| Task item |
Beginning with the line that holds "provided anyways. [42, 326]" and finishing with the line that holds "Give the box", repeat the listing exactly, leaving every picture out.

* * * *

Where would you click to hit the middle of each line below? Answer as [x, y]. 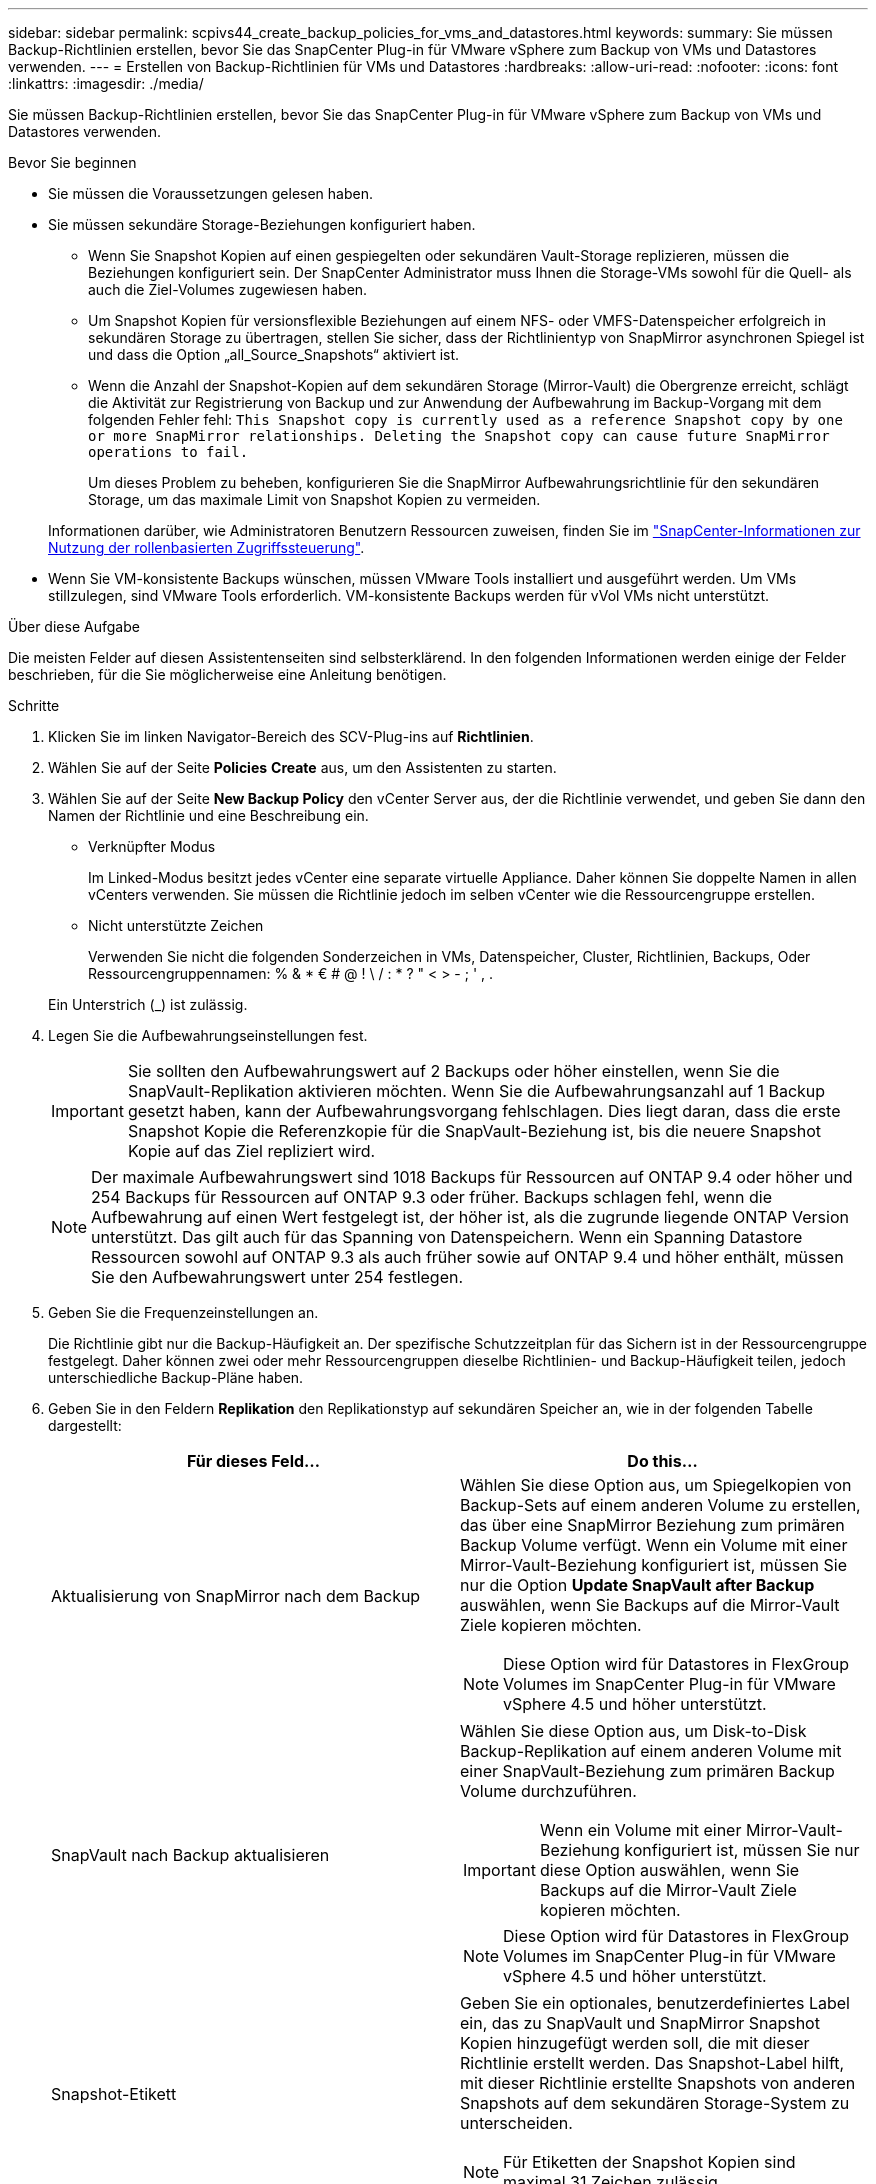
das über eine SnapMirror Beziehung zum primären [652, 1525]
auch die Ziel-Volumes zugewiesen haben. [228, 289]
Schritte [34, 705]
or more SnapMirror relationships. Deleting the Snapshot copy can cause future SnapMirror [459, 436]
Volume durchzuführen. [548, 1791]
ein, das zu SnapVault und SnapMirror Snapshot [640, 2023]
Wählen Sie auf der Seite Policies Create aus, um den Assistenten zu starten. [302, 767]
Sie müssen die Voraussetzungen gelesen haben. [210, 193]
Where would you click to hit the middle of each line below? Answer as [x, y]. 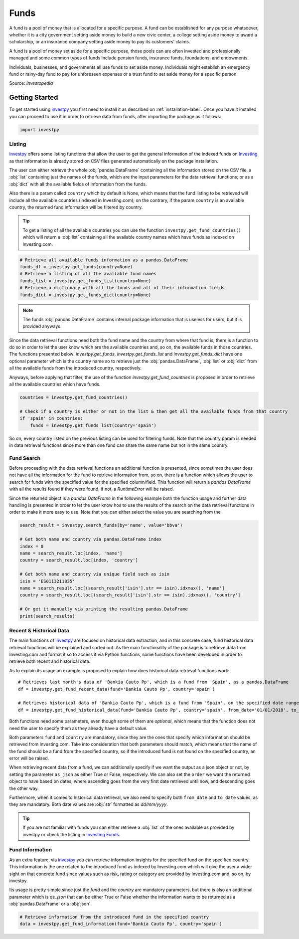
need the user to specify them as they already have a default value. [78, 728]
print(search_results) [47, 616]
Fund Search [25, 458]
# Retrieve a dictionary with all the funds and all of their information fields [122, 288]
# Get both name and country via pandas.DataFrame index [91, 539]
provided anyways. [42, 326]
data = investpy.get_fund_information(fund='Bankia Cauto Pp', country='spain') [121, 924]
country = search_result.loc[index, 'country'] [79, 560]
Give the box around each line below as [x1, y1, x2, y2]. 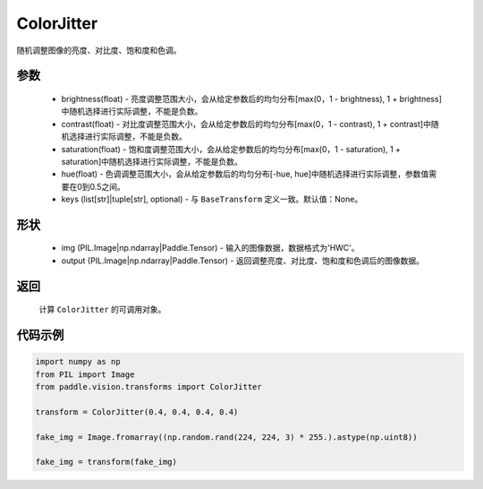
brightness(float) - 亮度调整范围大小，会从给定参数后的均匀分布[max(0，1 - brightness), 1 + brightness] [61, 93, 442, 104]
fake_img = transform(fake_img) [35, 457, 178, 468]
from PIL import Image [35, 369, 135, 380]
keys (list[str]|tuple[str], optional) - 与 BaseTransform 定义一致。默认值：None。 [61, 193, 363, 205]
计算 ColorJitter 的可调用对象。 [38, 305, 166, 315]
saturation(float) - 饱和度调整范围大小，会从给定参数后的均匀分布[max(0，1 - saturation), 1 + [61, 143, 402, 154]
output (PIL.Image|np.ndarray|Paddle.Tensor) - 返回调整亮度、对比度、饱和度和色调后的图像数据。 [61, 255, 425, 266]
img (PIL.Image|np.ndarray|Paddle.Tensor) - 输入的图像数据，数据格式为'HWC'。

* * * *

| Exercise result |
provided anyways. [42, 326]
data = investpy.get_fund_information(fund='Bankia Cauto Pp', country='spain') [121, 924]
country = search_result.loc[index, 'country'] [79, 560]
Give the box around each line below as [x1, y1, x2, y2]. 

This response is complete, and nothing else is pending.